(Beginning of Supplied information)

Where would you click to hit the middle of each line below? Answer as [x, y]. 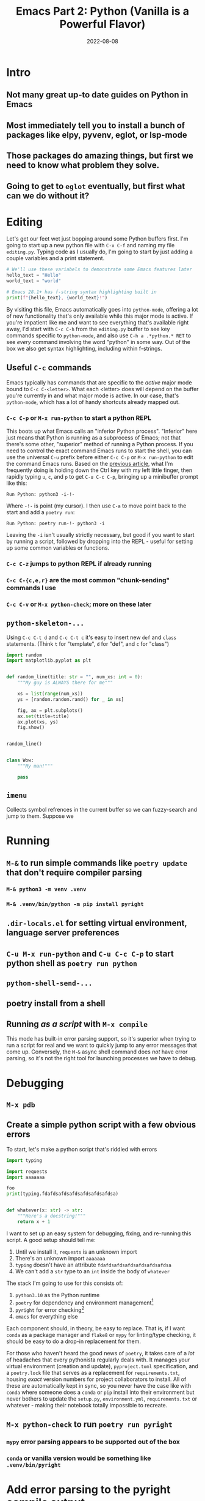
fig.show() [31, 728]
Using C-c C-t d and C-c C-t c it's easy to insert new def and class [92, 637]
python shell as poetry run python [72, 963]
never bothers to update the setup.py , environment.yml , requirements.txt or [102, 1399]
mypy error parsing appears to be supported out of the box [93, 1442]
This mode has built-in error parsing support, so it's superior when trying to [101, 1039]
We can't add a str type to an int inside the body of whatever [92, 1271]
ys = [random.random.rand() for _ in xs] [70, 699]
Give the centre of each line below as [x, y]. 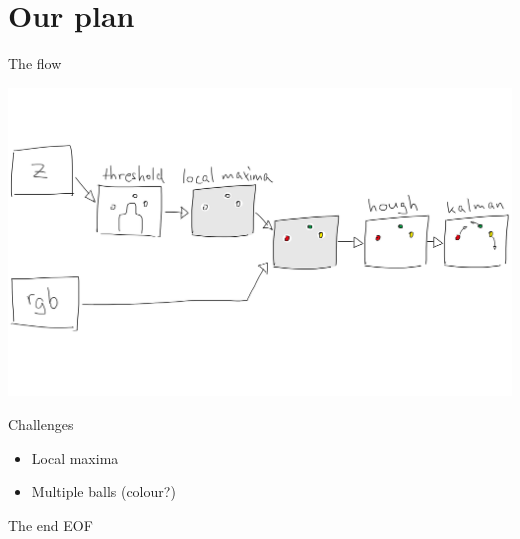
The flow [35, 63]
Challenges [41, 423]
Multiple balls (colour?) [103, 491]
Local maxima [75, 457]
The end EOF [50, 524]
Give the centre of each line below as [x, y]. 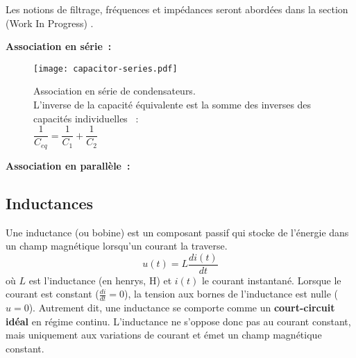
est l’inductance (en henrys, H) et [100, 280]
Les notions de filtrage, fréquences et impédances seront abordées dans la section [177, 9]
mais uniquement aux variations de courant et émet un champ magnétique [164, 335]
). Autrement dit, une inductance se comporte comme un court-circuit [182, 308]
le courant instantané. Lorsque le [271, 280]
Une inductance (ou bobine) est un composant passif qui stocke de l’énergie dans [177, 232]
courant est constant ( [52, 294]
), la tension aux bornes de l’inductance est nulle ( [231, 294]
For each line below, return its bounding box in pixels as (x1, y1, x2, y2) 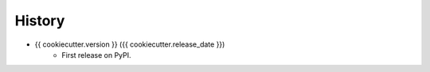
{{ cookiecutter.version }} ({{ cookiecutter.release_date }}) (34, 40, 225, 49)
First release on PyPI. (61, 50, 131, 59)
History (14, 12, 65, 29)
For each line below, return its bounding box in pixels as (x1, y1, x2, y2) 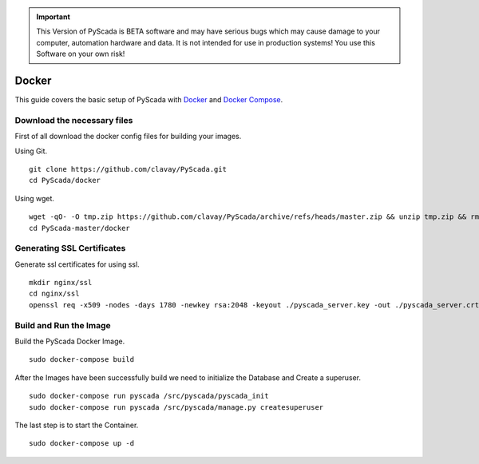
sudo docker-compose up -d (29, 439, 135, 448)
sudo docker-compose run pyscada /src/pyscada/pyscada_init (29, 391, 269, 401)
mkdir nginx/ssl (29, 278, 93, 288)
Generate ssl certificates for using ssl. (14, 260, 140, 269)
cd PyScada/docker (29, 176, 101, 185)
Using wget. (14, 193, 55, 203)
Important (36, 12, 71, 22)
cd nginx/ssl (29, 289, 80, 299)
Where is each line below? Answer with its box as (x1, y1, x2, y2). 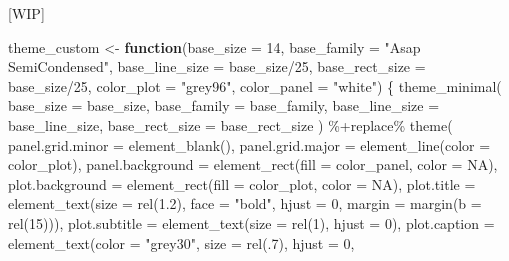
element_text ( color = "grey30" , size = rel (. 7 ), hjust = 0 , (8, 232, 355, 253)
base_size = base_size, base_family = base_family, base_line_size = (8, 95, 440, 116)
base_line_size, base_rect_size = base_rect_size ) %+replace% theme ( (8, 114, 453, 135)
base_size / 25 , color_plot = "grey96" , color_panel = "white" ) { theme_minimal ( (8, 75, 502, 96)
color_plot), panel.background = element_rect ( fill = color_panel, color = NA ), (8, 154, 498, 175)
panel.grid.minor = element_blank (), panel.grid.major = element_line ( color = (8, 134, 491, 155)
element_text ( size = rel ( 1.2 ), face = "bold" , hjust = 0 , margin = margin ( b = (8, 193, 482, 214)
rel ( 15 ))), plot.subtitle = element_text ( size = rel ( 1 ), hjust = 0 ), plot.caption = (8, 212, 495, 233)
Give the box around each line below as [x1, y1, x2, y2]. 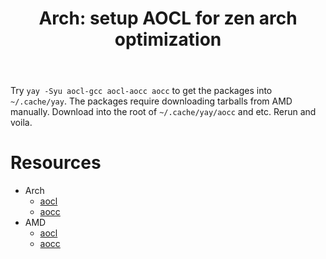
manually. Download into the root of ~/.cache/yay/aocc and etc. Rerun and [10, 106, 317, 118]
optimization [114, 28, 222, 51]
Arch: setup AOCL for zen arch [38, 7, 298, 30]
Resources [10, 152, 102, 174]
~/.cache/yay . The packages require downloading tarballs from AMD [10, 95, 293, 107]
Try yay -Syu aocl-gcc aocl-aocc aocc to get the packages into [10, 85, 273, 97]
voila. [10, 117, 33, 129]
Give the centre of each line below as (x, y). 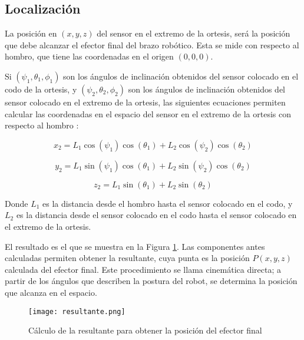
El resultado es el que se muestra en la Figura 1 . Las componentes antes (135, 246)
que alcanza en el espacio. (51, 292)
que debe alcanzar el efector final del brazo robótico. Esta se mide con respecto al (152, 44)
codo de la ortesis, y (41, 89)
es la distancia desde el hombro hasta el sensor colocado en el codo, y (168, 203)
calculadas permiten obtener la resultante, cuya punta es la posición (127, 258)
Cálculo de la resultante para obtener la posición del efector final (145, 330)
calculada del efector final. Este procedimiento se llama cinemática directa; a (143, 269)
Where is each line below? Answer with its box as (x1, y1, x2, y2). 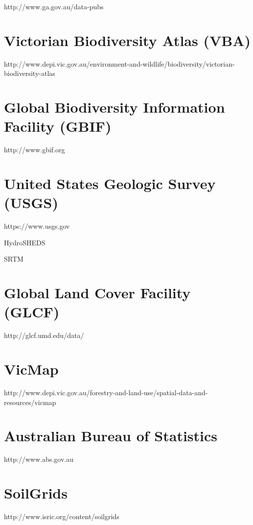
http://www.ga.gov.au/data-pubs (4, 1, 104, 11)
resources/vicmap (4, 397, 56, 407)
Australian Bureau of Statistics (4, 426, 218, 446)
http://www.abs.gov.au (4, 454, 74, 464)
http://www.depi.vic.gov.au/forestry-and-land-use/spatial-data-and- (4, 387, 208, 397)
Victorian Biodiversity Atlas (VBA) (4, 30, 251, 50)
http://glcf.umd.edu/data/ (4, 330, 84, 340)
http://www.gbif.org (4, 144, 65, 155)
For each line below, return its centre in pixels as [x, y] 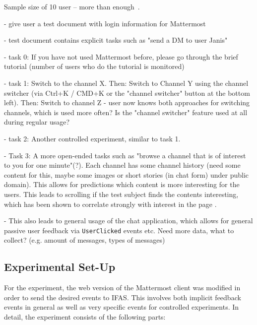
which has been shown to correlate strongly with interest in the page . [110, 204]
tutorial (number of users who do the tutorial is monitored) [94, 66]
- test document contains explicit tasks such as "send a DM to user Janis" [116, 40]
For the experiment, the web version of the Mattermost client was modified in [122, 288]
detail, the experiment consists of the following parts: [85, 316]
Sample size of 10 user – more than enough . [72, 6]
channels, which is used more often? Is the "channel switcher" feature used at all [126, 112]
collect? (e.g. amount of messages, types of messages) [85, 240]
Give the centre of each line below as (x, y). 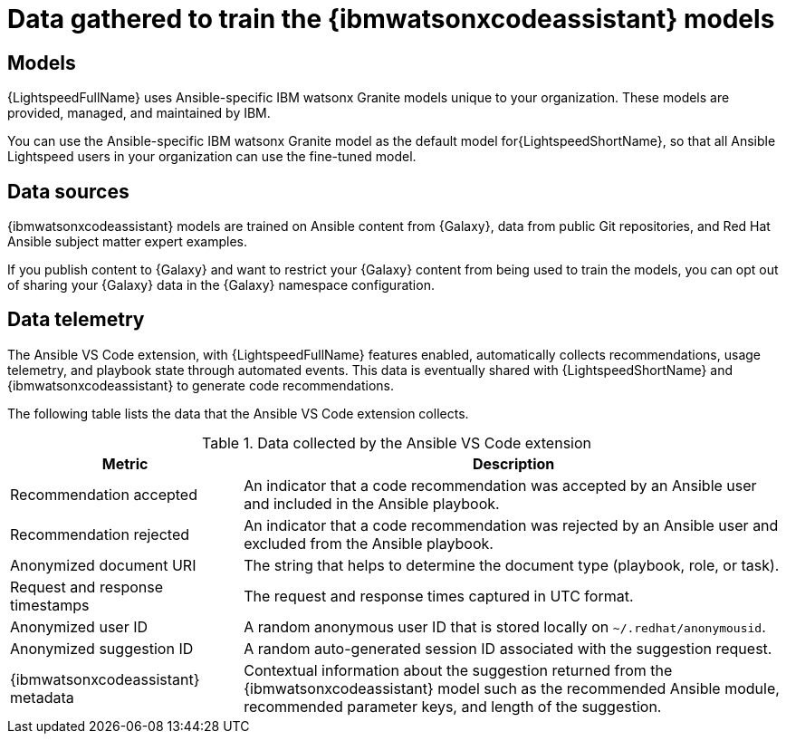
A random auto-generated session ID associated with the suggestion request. (508, 648)
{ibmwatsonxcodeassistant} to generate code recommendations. (201, 385)
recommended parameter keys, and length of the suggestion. (453, 706)
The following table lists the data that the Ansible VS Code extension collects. (238, 413)
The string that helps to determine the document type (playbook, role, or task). (512, 565)
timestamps (50, 605)
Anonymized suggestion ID (102, 648)
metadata (42, 697)
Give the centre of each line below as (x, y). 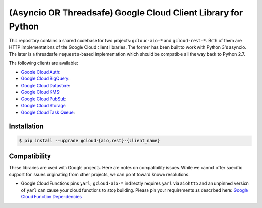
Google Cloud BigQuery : (45, 79)
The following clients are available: (44, 63)
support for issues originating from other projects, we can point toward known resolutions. (99, 175)
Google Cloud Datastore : (46, 85)
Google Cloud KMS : (41, 92)
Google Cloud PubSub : (44, 99)
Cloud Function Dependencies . (52, 197)
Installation (26, 126)
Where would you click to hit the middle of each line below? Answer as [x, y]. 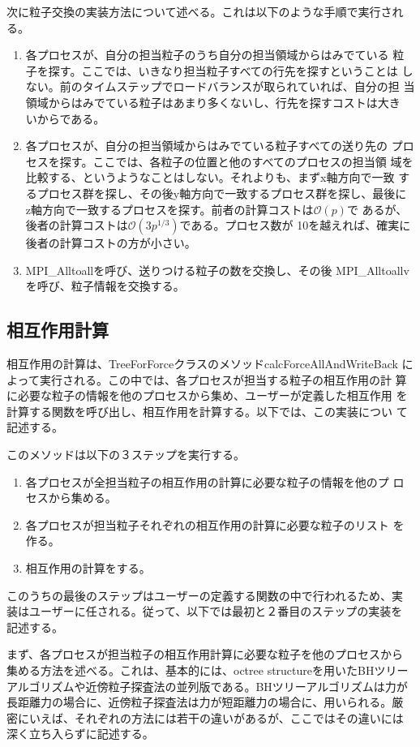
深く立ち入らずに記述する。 [80, 734]
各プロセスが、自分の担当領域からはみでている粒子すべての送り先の [206, 146]
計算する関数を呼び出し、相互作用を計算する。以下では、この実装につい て [207, 411]
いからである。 [65, 118]
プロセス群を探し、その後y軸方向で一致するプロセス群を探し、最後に [222, 193]
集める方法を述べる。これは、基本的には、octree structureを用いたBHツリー [208, 670]
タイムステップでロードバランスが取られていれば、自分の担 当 [249, 86]
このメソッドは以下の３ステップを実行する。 [126, 455]
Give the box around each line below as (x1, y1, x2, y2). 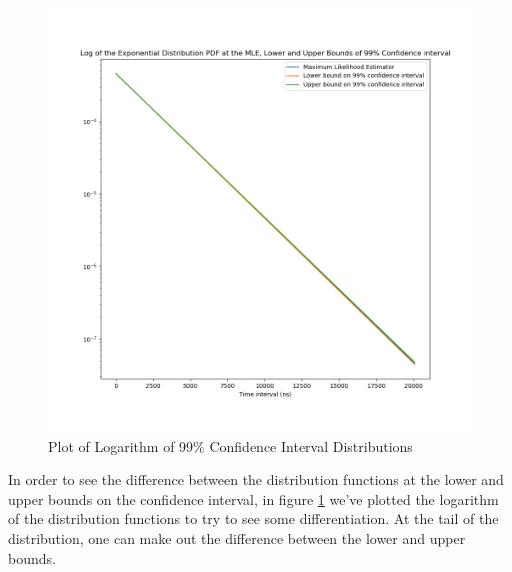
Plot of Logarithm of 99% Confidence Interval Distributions (48, 435, 413, 456)
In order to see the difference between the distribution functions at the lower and (8, 469, 504, 490)
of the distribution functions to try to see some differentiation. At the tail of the (8, 508, 499, 529)
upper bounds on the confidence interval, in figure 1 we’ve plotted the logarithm (8, 488, 499, 509)
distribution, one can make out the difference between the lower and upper (8, 527, 466, 548)
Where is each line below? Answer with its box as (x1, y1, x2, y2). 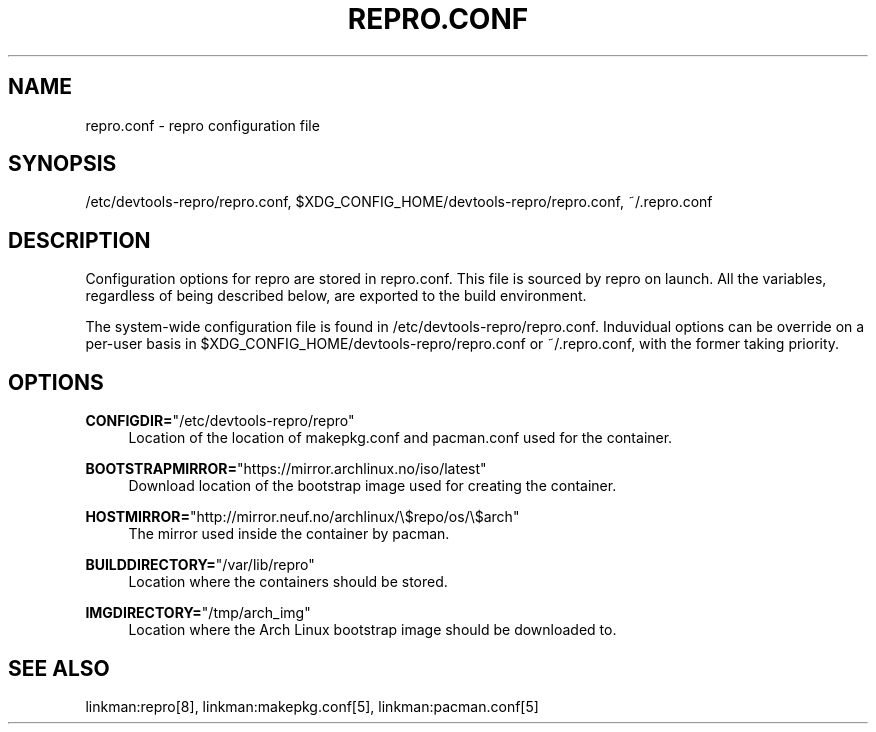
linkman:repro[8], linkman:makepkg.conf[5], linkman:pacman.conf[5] (85, 697, 539, 715)
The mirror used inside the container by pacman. (128, 525, 450, 543)
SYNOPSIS (8, 151, 117, 177)
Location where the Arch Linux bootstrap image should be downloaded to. (128, 621, 617, 639)
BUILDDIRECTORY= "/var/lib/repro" (85, 556, 315, 574)
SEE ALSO (8, 655, 110, 681)
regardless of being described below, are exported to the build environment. (85, 287, 587, 305)
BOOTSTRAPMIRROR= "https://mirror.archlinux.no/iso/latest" (85, 460, 487, 478)
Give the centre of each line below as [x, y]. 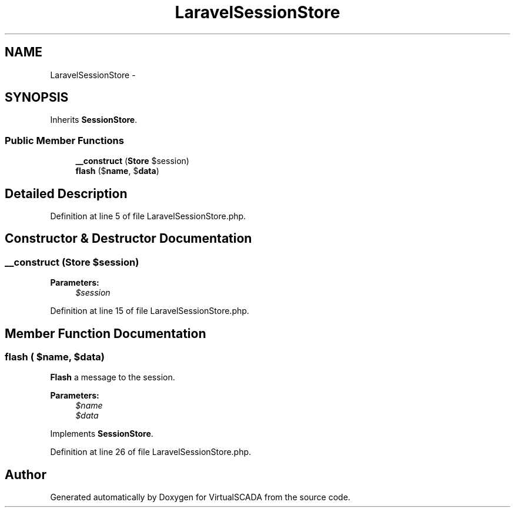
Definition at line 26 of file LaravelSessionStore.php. [151, 452]
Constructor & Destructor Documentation [128, 239]
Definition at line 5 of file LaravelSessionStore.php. [148, 216]
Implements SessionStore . [102, 434]
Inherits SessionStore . [94, 120]
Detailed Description [66, 193]
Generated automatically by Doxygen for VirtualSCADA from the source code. [200, 497]
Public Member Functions [64, 140]
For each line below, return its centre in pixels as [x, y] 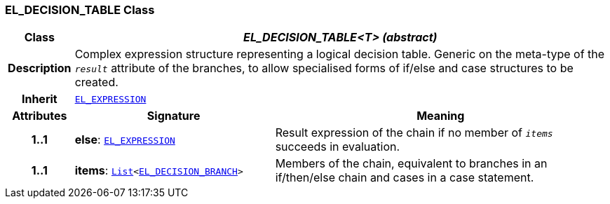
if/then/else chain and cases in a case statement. [405, 178]
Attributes [40, 116]
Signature [174, 116]
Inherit [39, 99]
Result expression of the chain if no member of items [414, 133]
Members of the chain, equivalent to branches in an [411, 164]
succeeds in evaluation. [338, 147]
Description [40, 68]
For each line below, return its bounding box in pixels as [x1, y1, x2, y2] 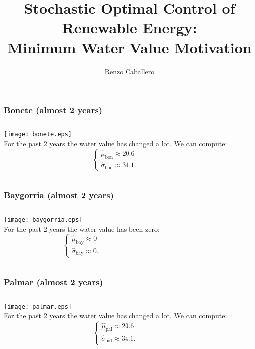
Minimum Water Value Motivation [7, 37, 252, 57]
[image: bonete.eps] [4, 131, 72, 138]
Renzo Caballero [104, 66, 155, 76]
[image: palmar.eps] [4, 303, 72, 310]
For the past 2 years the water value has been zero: [4, 223, 160, 233]
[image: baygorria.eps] [4, 216, 83, 224]
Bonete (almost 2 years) [4, 104, 103, 116]
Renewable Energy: [62, 17, 197, 38]
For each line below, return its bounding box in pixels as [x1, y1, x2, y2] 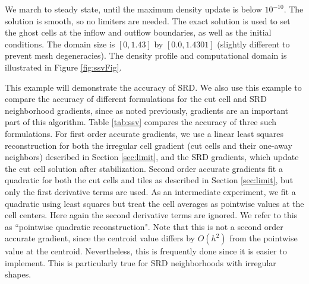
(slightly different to [217, 37, 290, 50]
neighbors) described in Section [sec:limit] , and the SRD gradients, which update [5, 151, 299, 163]
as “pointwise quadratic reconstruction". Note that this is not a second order [5, 220, 283, 232]
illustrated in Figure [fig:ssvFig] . [5, 60, 122, 73]
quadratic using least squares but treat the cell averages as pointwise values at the [5, 197, 304, 209]
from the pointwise [229, 232, 298, 244]
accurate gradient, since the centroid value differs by [5, 232, 195, 244]
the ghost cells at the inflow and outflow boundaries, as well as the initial [5, 26, 272, 39]
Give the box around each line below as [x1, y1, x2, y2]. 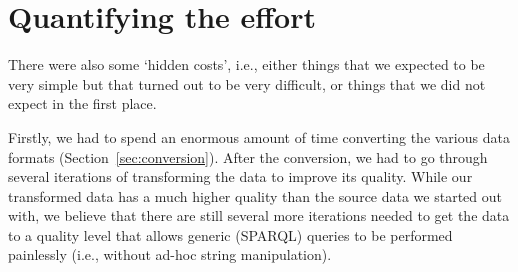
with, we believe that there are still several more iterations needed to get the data [8, 205, 510, 226]
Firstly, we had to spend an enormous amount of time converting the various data [8, 126, 510, 147]
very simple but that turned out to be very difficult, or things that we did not [8, 73, 486, 94]
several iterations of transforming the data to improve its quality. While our [8, 166, 473, 187]
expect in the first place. [8, 93, 157, 114]
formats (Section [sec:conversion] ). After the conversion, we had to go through [8, 146, 488, 167]
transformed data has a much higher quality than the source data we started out [8, 185, 503, 206]
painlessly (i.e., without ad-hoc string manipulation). [8, 244, 332, 265]
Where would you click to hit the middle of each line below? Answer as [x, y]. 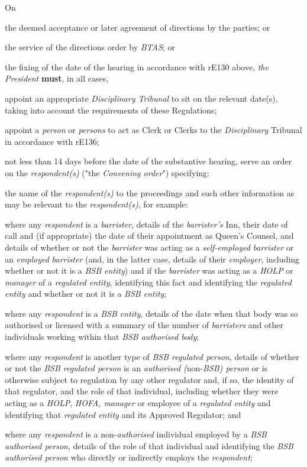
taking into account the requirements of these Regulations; [111, 110]
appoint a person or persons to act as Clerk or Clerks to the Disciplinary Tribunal [153, 130]
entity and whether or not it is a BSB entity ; [86, 294]
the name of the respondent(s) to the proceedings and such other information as [150, 192]
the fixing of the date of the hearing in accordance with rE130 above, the [137, 67]
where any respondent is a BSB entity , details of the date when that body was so [151, 313]
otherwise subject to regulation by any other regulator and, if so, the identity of [149, 379]
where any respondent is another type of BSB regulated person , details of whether [152, 356]
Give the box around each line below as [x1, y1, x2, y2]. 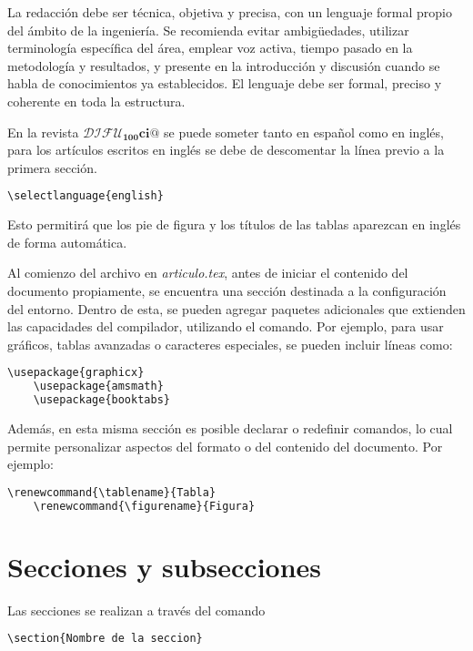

(End of Supplied information)

◆ What this task involves
Nothing should appear in the answer except the lines above from the line with "python shell as poetry run python [72, 963]" through the line with "This mode has", both included, written out exactly.

◆ Response area
python shell as poetry run python [72, 963]
never bothers to update the setup.py , environment.yml , requirements.txt or [102, 1399]
mypy error parsing appears to be supported out of the box [93, 1442]
This mode has built-in error parsing support, so it's superior when trying to [101, 1039]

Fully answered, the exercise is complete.